The debacle of the American Health Care Act in the House of Representatives means that improvements in health care will not likely come from within Congress in the foreseeable future. Our polarized and paralyzed politics almost certainly guarantee that.

Per capita health care spending in this country, according to informed reports, is 2.5 times the average of more than 20 other developed nations, and our “system” ranks below at least as many nations for the quality of outcome. Clearly, there is room, even urgency, for improvement. If a better system is to come, it most likely must originate from sources outside Congress.

But surely Congress could agree on the simple principle that all our people should have access to cheaper, affordable health care as good as any in the world. That principle argues for the study commission suggested here.

Perhaps Sens. Susan Collins and Angus King and Rep. Chellie Pingree could introduce legislation, hopefully with bipartisan support, to create an independent, nonpartisan commission, composed of objective experts in health care. Its purpose would be to study the health care systems of other nations that exceed ours in cost effectiveness and health benefits and results.

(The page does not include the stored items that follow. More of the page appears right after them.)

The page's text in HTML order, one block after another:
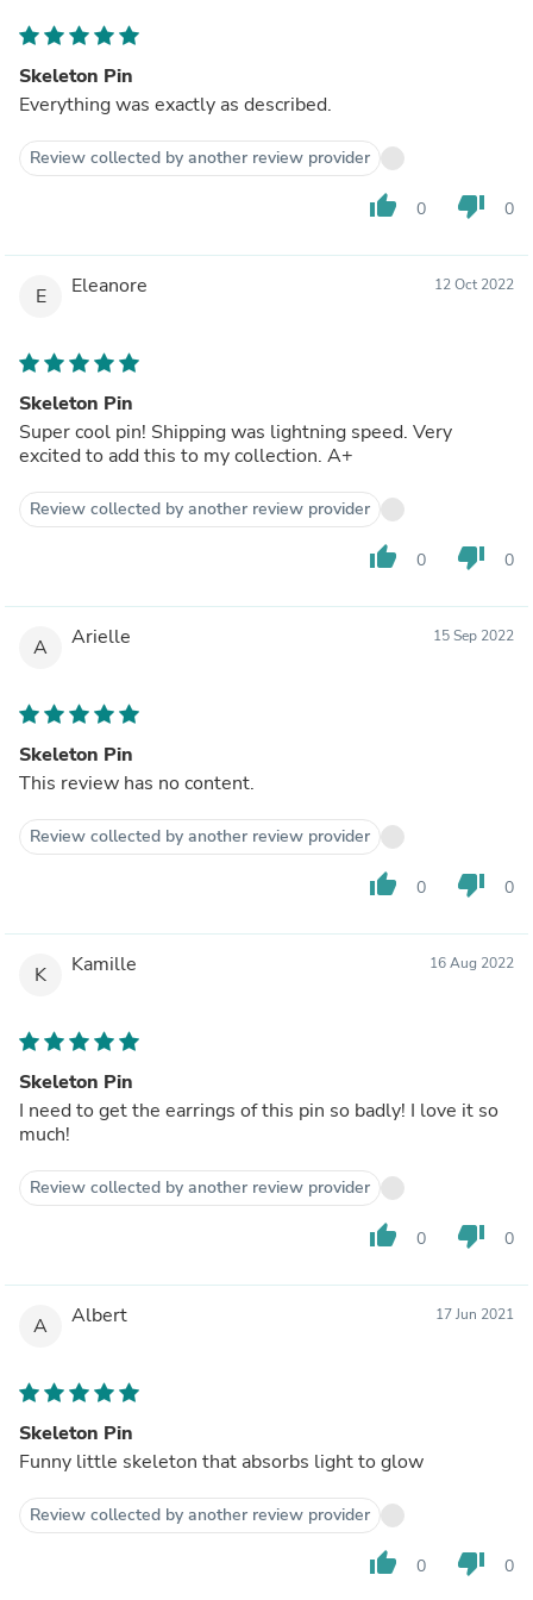
Skeleton Pin
Everything was exactly as described.
Review collected by another review provider
thumb_up 0 thumb_down 0
E Eleanore 12 Oct 2022
Skeleton Pin
Super cool pin! Shipping was lightning speed. Very
excited to add this to my collection. A+
Review collected by another review provider
thumb_up 0 thumb_down 0
A Arielle 15 Sep 2022
Skeleton Pin
This review has no content.
Review collected by another review provider
thumb_up 0 thumb_down 0
K Kamille 16 Aug 2022
Skeleton Pin
I need to get the earrings of this pin so badly! I love it so
much!
Review collected by another review provider
thumb_up 0 thumb_down 0
A Albert 17 Jun 2021
Skeleton Pin
Funny little skeleton that absorbs light to glow
Review collected by another review provider
thumb_up 0 thumb_down 0
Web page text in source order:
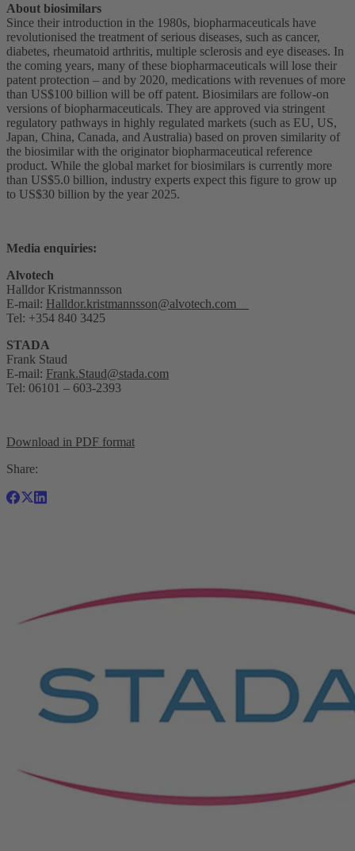
About biosimilars
Since their introduction in the 1980s, biopharmaceuticals have
revolutionised the treatment of serious diseases, such as cancer,
diabetes, rheumatoid arthritis, multiple sclerosis and eye diseases. In
the coming years, many of these biopharmaceuticals will lose their
patent protection – and by 2020, medications with revenues of more
than US$100 billion will be off patent. Biosimilars are follow-on
versions of biopharmaceuticals. They are approved via stringent
regulatory pathways in highly regulated markets (such as EU, US,
Japan, China, Canada, and Australia) based on proven similarity of
the biosimilar with the originator biopharmaceutical reference
product. While the global market for biosimilars is currently more
than US$5.0 billion, industry experts expect this figure to grow up
to US$30 billion by the year 2025.
Media enquiries:
Alvotech
Halldor Kristmannsson
E-mail: Halldor.kristmannsson@alvotech.com
Tel: +354 840 3425
STADA
Frank Staud
E-mail: Frank.Staud@stada.com
Tel: 06101 – 603-2393
Download in PDF format
Share:
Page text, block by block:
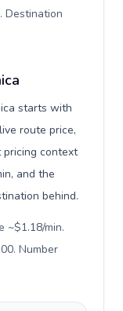
Destination
starts with
route price,
context
and the
behind.
~$1.18/min.
Number
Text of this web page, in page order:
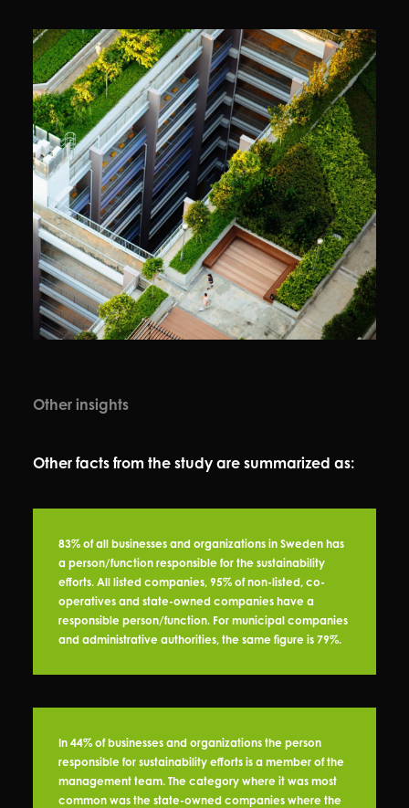
Other insights
Other facts from the study are summarized as:
83% of all businesses and organizations in Sweden has
a person/function responsible for the sustainability
efforts. All listed companies, 95% of non-listed, co-
operatives and state-owned companies have a
responsible person/function. For municipal companies
and administrative authorities, the same figure is 79%.
In 44% of businesses and organizations the person
responsible for sustainability efforts is a member of the
management team. The category where it was most
common was the state-owned companies where the
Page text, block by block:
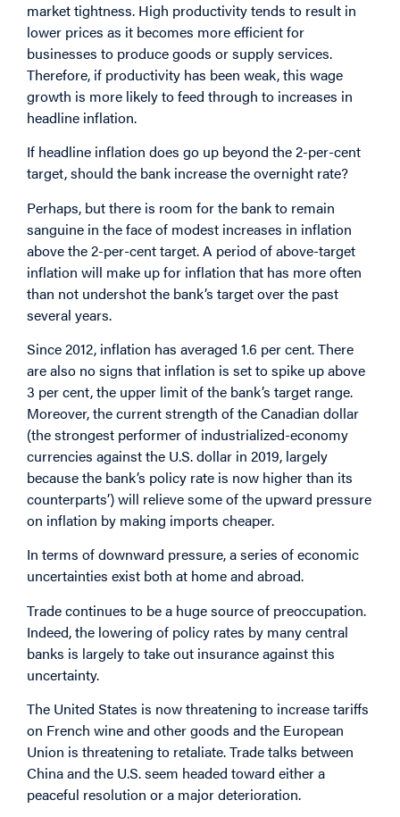
market tightness. High productivity tends to result in
lower prices as it becomes more efficient for
businesses to produce goods or supply services.
Therefore, if productivity has been weak, this wage
growth is more likely to feed through to increases in
headline inflation.
If headline inflation does go up beyond the 2-per-cent
target, should the bank increase the overnight rate?
Perhaps, but there is room for the bank to remain
sanguine in the face of modest increases in inflation
above the 2-per-cent target. A period of above-target
inflation will make up for inflation that has more often
than not undershot the bank’s target over the past
several years.
Since 2012, inflation has averaged 1.6 per cent. There
are also no signs that inflation is set to spike up above
3 per cent, the upper limit of the bank’s target range.
Moreover, the current strength of the Canadian dollar
(the strongest performer of industrialized-economy
currencies against the U.S. dollar in 2019, largely
because the bank’s policy rate is now higher than its
counterparts’) will relieve some of the upward pressure
on inflation by making imports cheaper.
In terms of downward pressure, a series of economic
uncertainties exist both at home and abroad.
Trade continues to be a huge source of preoccupation.
Indeed, the lowering of policy rates by many central
banks is largely to take out insurance against this
uncertainty.
The United States is now threatening to increase tariffs
on French wine and other goods and the European
Union is threatening to retaliate. Trade talks between
China and the U.S. seem headed toward either a
peaceful resolution or a major deterioration.
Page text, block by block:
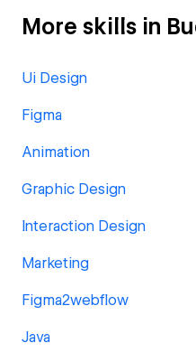
More skills in
Ui Design
Figma
Animation
Graphic Design
Interaction Design
Marketing
Figma2webflow
Java
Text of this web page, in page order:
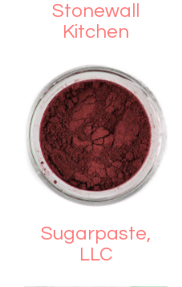
Stonewall
Kitchen
Sugarpaste,
LLC
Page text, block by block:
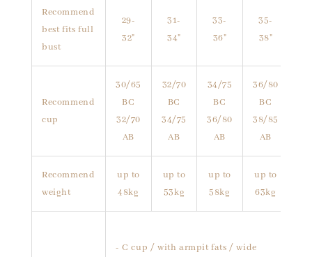
Recommend
best fits full
bust
29-
32"
31-
34"
33-
36"
35-
38"
Recommend
cup
30/65
BC
32/70
AB
32/70
BC
34/75
AB
34/75
BC
36/80
AB
36/80
BC
38/85
AB
Recommend
weight
up to
48kg
up to
53kg
up to
58kg
up to
63kg
- C cup / with armpit fats / wide
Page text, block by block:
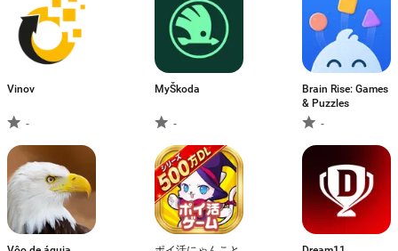
Vinov
-
MyŠkoda
-
Brain Rise: Games
& Puzzles
-
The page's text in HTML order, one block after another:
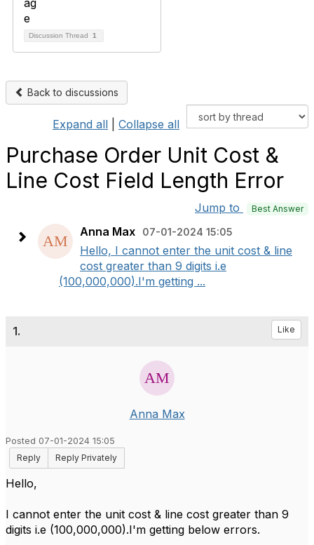
Discussion Thread 1
Back to discussions
Expand all Collapse all
Purchase Order Unit Cost &
Line Cost Field Length Error
Jump to Best Answer
Anna Max 07-01-2024 15:05
Hello, I cannot enter the unit cost & line
cost greater than 9 digits i.e
(100,000,000).I'm getting ...
1. Like
Anna Max
Posted 07-01-2024 15:05
Reply
Reply Privately
Hello,
I cannot enter the unit cost & line cost greater than 9
digits i.e (100,000,000).I'm getting below errors.
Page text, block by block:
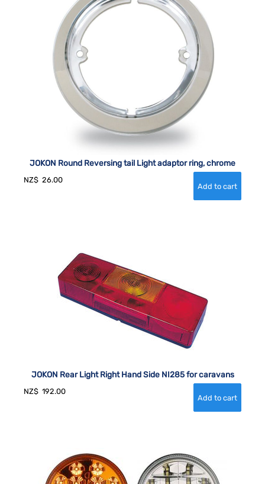
JOKON Round Reversing tail Light adaptor ring, chrome
NZ$ 26.00
JOKON Rear Light Right Hand Side NI285 for caravans
NZ$ 192.00
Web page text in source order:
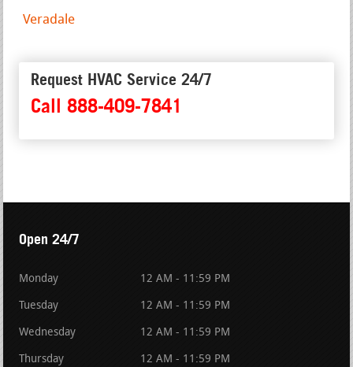
Veradale
Request HVAC Service 24/7
Call 888-409-7841
Open 24/7
Monday 12 AM - 11:59 PM
Tuesday 12 AM - 11:59 PM
Wednesday 12 AM - 11:59 PM
Thursday 12 AM - 11:59 PM
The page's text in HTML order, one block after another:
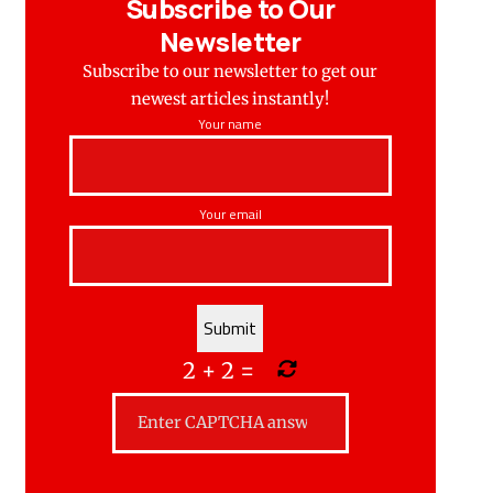
Subscribe to Our
Newsletter
Subscribe to our newsletter to get our
newest articles instantly!
Your name
Your email
2 + 2 =
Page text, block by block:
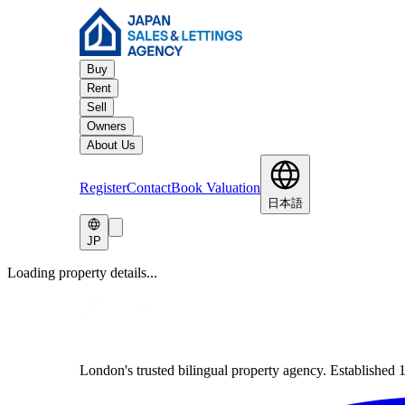
Buy
Rent
Sell
Owners
About Us
RegisterContactBook Valuation
日本語
JP
Loading property details...
London's trusted bilingual property agency. Established
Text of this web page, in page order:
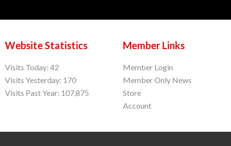
Website Statistics
Visits Today: 42
Visits Yesterday: 170
Visits Past Year: 107,875
Member Links
Member Login
Member Only News
Store
Account

The commission’s objective would be to identify those components of various health systems that are effective and contribute to the superiority of those systems over ours. The commission would, most likely, combine those elements from disparate systems – some private, some public, some a combination of the two – into recommended legislation for Congress to consider, free from divisive political ideologies that have contributed nothing to improvements of health care.